A culture of corruption precludes the US from solving its problems. Politicians are beholden to moneyed interests rather than held accountable to the public, a Harvard Business School report suggests. Laws promoting gun proliferation, environmental degradation and “loyalty oaths” to other nations reflect the largesse bestowed upon these politicians by lobbyists who seek to enact them. 

Martin Luther King, aware of the connections between injustice at home and abroad, spoke out against US proclivity for war. “As I have walked among the desperate, rejected, and angry young men, I have told them that Molotov cocktails and rifles would not solve their problems,” King said. “I knew that I could never again raise my voice against the violence of the oppressed in the ghettos without having first spoken clearly to the greatest purveyor of violence in the world today: my own government.”

Today, the US meddles in the affairs of other nations, waging drone wars and killing hundreds of thousands of innocent civilians in the name of the “war on terror”, assassinating people and engaging in regime change. Decades of US intervention in Central America caused skyrocketing levels of corruption and violence that fuelled a migrant crisis.

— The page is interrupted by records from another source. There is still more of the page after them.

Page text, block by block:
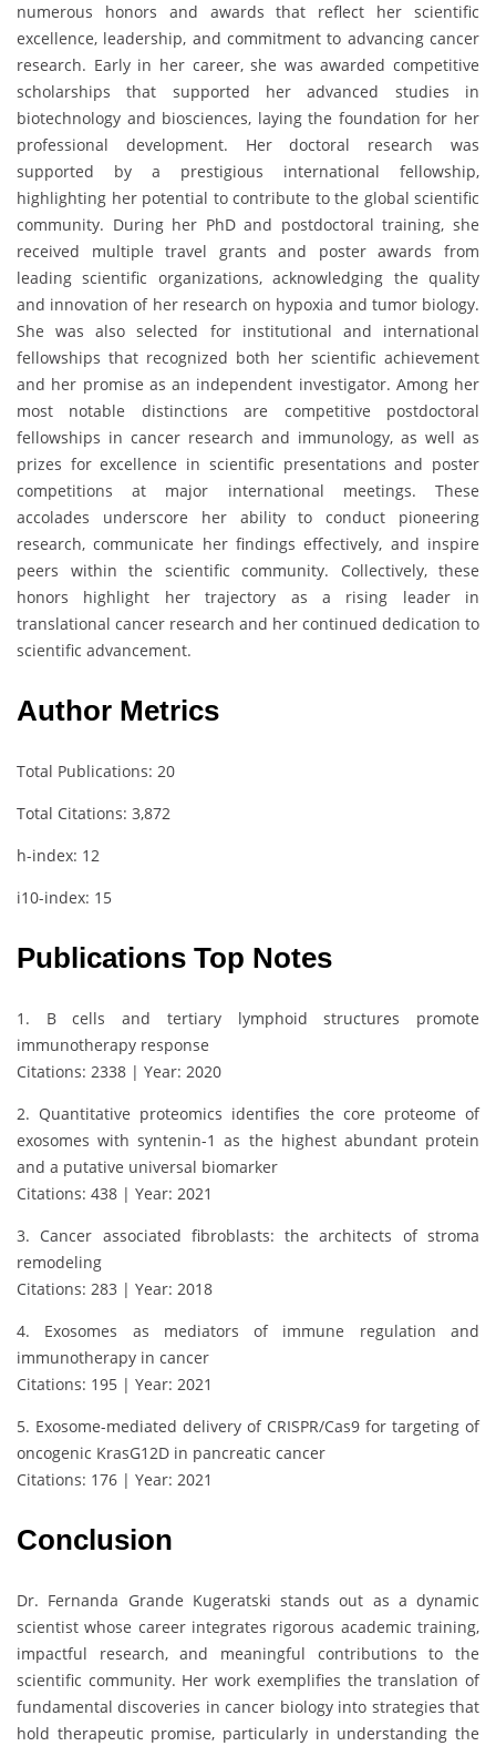
numerous honors and awards that reflect her scientific
excellence, leadership, and commitment to advancing cancer
research. Early in her career, she was awarded competitive
scholarships that supported her advanced studies in
biotechnology and biosciences, laying the foundation for her
professional development. Her doctoral research was
supported by a prestigious international fellowship,
highlighting her potential to contribute to the global scientific
community. During her PhD and postdoctoral training, she
received multiple travel grants and poster awards from
leading scientific organizations, acknowledging the quality
and innovation of her research on hypoxia and tumor biology.
She was also selected for institutional and international
fellowships that recognized both her scientific achievement
and her promise as an independent investigator. Among her
most notable distinctions are competitive postdoctoral
fellowships in cancer research and immunology, as well as
prizes for excellence in scientific presentations and poster
competitions at major international meetings. These
accolades underscore her ability to conduct pioneering
research, communicate her findings effectively, and inspire
peers within the scientific community. Collectively, these
honors highlight her trajectory as a rising leader in
translational cancer research and her continued dedication to
scientific advancement.
Author Metrics
Total Publications: 20
Total Citations: 3,872
h-index: 12
i10-index: 15
Publications Top Notes
1. B cells and tertiary lymphoid structures promote
immunotherapy response
Citations: 2338 | Year: 2020
2. Quantitative proteomics identifies the core proteome of
exosomes with syntenin-1 as the highest abundant protein
and a putative universal biomarker
Citations: 438 | Year: 2021
3. Cancer associated fibroblasts: the architects of stroma
remodeling
Citations: 283 | Year: 2018
4. Exosomes as mediators of immune regulation and
immunotherapy in cancer
Citations: 195 | Year: 2021
5. Exosome-mediated delivery of CRISPR/Cas9 for targeting of
oncogenic KrasG12D in pancreatic cancer
Citations: 176 | Year: 2021
Conclusion
Dr. Fernanda Grande Kugeratski stands out as a dynamic
scientist whose career integrates rigorous academic training,
impactful research, and meaningful contributions to the
scientific community. Her work exemplifies the translation of
fundamental discoveries in cancer biology into strategies that
hold therapeutic promise, particularly in understanding the
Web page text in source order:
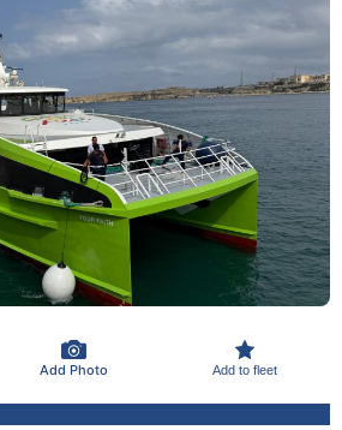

Meanwhile, King predicted “spiritual doom” for an America that continues to spend more on war than on social uplift. Today, a nation which claims it must cut social welfare spending and cannot afford free universal healthcare or college spends trillions of dollars on defence – 37 percent of world military spending and more than the next seven highest spenders combined – and yet cannot account for how the military allocates that money.

Rather than heed his message, America killed King, the messenger. Then, it watered down his message to render it more palatable and digestible to the “white moderate” who is “more devoted to order than to justice”, and prefers that we wait for a “more convenient season” for freedom rather than take direct action now. If America hopes to redeem itself, it must change now. 

Note: This article was originally posted on Aljazeera.com in 2019.